On 14 July FCA CEO Nikhil Rathi gave a speech at the Peterson Institute for International Economics, setting out a helpful overview of the FCA’s intended future approach to its aspects of its regulatory responsibilities. In addition to emphasising cross-border co-operation, Mr Rathi elaborated the following focus areas:

  1. The Regulatory Landscape: Mr Rathi suggested that the FCA may diverge from the EU’s regulatory landscape to, among other things, bolster global reach of the UK’s wholesale markets.
  • Proactive Approach: The FCA will pursue a more proactive approach. Apparently the FCA have been re-designing their “operational platform” to “address the threats, mitigate the shocks, and embrace opportunities [and] [n]ot just address issues after significant harm or risk has become embedded.” Mr Rathi highlighted that where the FCA does not have the necessary powers, they are using their influence and other means to affect change, including securing agreement from Google, which would stop non-FCA verified firms from advertising financial products on its platforms.
  • Technology: The use and regulation of technology will be a key focus.

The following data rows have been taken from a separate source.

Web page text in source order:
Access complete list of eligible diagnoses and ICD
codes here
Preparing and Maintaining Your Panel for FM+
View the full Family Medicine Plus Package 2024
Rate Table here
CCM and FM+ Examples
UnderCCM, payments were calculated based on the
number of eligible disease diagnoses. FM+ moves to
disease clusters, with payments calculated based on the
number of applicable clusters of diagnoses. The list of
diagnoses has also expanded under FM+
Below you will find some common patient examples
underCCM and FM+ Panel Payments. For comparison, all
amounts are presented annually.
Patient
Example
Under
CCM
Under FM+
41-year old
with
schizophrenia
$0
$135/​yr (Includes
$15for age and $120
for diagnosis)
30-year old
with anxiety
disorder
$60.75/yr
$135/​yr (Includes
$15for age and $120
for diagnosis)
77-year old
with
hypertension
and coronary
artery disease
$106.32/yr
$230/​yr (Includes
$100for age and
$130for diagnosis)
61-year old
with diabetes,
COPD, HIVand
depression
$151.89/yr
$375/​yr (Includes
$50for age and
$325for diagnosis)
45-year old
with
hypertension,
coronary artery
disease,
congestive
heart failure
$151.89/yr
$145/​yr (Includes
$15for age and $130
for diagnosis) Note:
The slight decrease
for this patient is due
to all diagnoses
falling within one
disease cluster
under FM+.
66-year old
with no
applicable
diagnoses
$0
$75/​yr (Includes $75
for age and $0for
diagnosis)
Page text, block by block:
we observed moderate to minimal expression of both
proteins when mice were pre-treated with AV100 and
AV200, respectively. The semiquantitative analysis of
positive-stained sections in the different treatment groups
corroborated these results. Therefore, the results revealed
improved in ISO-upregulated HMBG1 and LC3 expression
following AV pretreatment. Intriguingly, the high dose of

Mr Rathi confirmed that the FCA had already (a) moved some of its core systems to the cloud enabling the transfer to a new regulatory data platform; (b) developed an automated tool to test firms’ systems and assess their ability to identify sanctioned entities effectively, and (c) automatically scans 100,000 websites daily for fraudulent or scam activity. As to regulation of technology, the FCA is part of the Digital Regulation Cooperation Forum, who are working on a new approach to digital regulation. The FCA will also be publishing a discussion paper with the Bank of England setting out potential new measures to address systemic issues with the resilience of services provided by a small number of critical third parties, including cloud providers.
  • Crypto: The FCA will be deepening ties on financial innovation with the US, and has already exchanged views on crypto-asset regulation and market developments, including on stablecoins and the exploration of central bank digital currencies. The UK, along with the US and Singapore also announced the launch of the International Organisation of Securities Commissions (“IOSCO”) taskforce on decentralised finance and crypto market integrity risks.

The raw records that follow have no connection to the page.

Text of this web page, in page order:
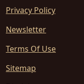
Privacy Policy
Newsletter
Terms Of Use
Sitemap
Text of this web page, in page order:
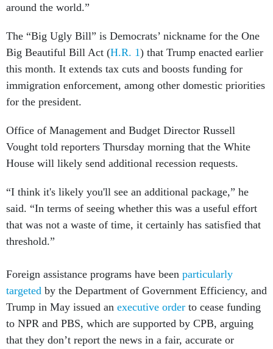
around the world.”
The “Big Ugly Bill” is Democrats’ nickname for the One
Big Beautiful Bill Act (H.R. 1) that Trump enacted earlier
this month. It extends tax cuts and boosts funding for
immigration enforcement, among other domestic priorities
for the president.
Office of Management and Budget Director Russell
Vought told reporters Thursday morning that the White
House will likely send additional recession requests.
“I think it's likely you'll see an additional package,” he
said. “In terms of seeing whether this was a useful effort
that was not a waste of time, it certainly has satisfied that
threshold.”
Foreign assistance programs have been particularly
targeted by the Department of Government Efficiency, and
Trump in May issued an executive order to cease funding
to NPR and PBS, which are supported by CPB, arguing
that they don’t report the news in a fair, accurate or
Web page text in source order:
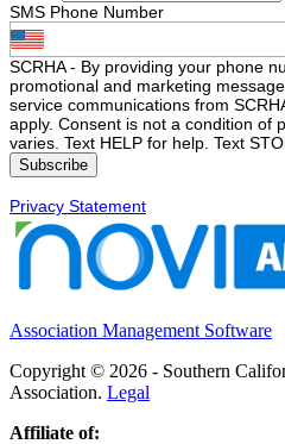
SMS Phone Number
SCRHA - By providing your phone
promotional and marketing
service communications from
apply. Consent is not a condition of
varies. Text HELP for help. Text
Privacy Statement
Association Management Software
Copyright © 2026 - Southern
Association. Legal
Affiliate of:
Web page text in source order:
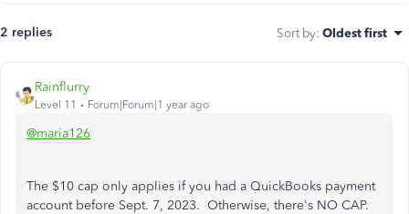
2 replies Sort by: Oldest first
Rainflurry
Level 11 Forum|Forum|1 year ago
@maria126
The $10 cap only applies if you had a QuickBooks payment
account before Sept. 7, 2023. Otherwise, there's NO CAP.

  • ESG Regulation: The FCA will be supporting the case for regulating ESG data and ratings. Having published a response to ESG integration in capital markets, it will soon release its Sustainability Disclosure Requirements.
  • Diversity and Inclusion: The FCA has introduced rules for listed companies requiring declarations of diversity metrics against common targets on a “comply or explain” basis. This includes that at least 40% of the members of boards are women, at least one of the senior board positions is a woman and at least one member of the board is from a non-white, minority ethnic background. Mr Rathi confirmed that the FCA considers diversity a regulatory issue, and will be considering where additional regulatory intervention is required.

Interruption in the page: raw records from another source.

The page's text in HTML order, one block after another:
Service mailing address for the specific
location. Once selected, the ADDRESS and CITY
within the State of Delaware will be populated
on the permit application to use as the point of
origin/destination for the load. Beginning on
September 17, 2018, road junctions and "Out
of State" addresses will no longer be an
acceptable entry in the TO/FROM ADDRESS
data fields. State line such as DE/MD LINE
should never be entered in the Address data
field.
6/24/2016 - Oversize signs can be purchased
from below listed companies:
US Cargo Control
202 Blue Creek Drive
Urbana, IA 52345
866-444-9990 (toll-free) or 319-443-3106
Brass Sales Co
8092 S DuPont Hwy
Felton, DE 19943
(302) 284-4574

  • Consumer Protection: The FCA’s new consumer duty (covered in our recent blog) will ensure that all firms take account of the actual impact of their services and product suitability on consumers. The consumer duty is focused predominantly on four outcomes, being that: (a) products and services must be fit for purpose, and be designed to meet consumers’ needs; (b) consumers must receive fair value; (c) communications must support and enable consumers to make informed decisions; and (d) a level of support is provided that meets consumers’ needs throughout their relationship with the firm. The Consumer duty will be phased in from July 2023.

Ashley Alder, the current CEO of the Hong Kong Securities and Futures Commission and Chair of the IOSCO Board, will be joining the FCA as its new Chairman in January 2023 and will no doubt have a significant role to play in driving forward aspects of this future regulatory agenda.